Gone Man, Solid Gone

There’s this frozen instant in time when almost everything in the house is gone, sucked away. What exists afterward depends on what we were doing where it was happening, and inches apparently matter.

The cast iron pans that Russ was restoring in a lye bath outside were safe and orchids from the back deck survived, but the smoker beside them didn’t because it was too heavy and risky to move before it bent when the house fell. Two sterling silver Revere bowls in an upstairs closet were charred and misshapen. There was no apparent trace of whole categories of possessions, perhaps they were unrecognizable in the rubble. A miniature stained glass church I bought in an after Christmas clearance sale survived, perfectly preserved by a form fitting Styrofoam box that showed no signs of heat damage. It was stored near the part of the house that was apparently the hottest and it was among the least sentimental of those things it was stored with. The fire investigator told me there would be some things that would survive, but they wouldn’t be the things I wanted.

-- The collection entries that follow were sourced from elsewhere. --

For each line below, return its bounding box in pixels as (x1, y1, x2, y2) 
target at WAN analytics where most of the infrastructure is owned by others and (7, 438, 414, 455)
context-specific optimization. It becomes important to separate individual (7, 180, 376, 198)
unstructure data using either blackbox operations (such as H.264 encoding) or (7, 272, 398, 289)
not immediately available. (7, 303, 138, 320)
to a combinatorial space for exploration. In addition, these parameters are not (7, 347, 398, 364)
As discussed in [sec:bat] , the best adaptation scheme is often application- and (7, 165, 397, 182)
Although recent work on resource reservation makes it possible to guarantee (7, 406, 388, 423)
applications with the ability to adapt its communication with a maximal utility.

He knew.

I have a firm grip on the importance of people and the comparative lack of importance of stuff, so getting through this with grace is at least in my ballpark. But still, I loved my stuff and I feel an affinity with Bernadette Peters in “The Jerk” when she finds out she has suddenly gone from unimaginably wealthy to bankrupt. She whines with a pouty face “It’s not the money, it’s the Stuuuuf”. I had good stuff. I’ve been collecting it for a long time, waiting for a good price, getting the stuff that is well made, the stuff that is built to last… under normal conditions that is.

Just before the fire, one of those great truisms showed up on my Facebook feed. It said “You can’t control what happens to you, just how you respond to it.” I hope to take that to heart.

One of the things about our thrifting experiment, sometimes in the second hand places you can find that solid stuff built well and made sturdy, that stuff I admire and respect. Our little experiment will be very time intensive, but given that money and time are both limited resources, it seems that splitting them up and using balanced amounts of each is the most likely way to rebuild well on a budget.

We have decided on rules for our thrifty rebuild. We want to get as much as we can from thrift and estate sales, but there are some things that we want to purchase new.

We have a list of things that we will buy new. We may buy other things new as well. For instance, the mixer I had nor the mixer I wanted was on the second hand prohibited list, but we didn’t find one in the time frame we wanted. Here is our list of things that we will buy new, not second hand.

Mattresses

Upholstered Furniture (unless we think re-upholstering is practical)

Any other difficult-to-clean thing that could have animal dander, mites or bedbugs

Plastic Food Storage Containers (Chemicals can bond and we don’t know how they might have been used)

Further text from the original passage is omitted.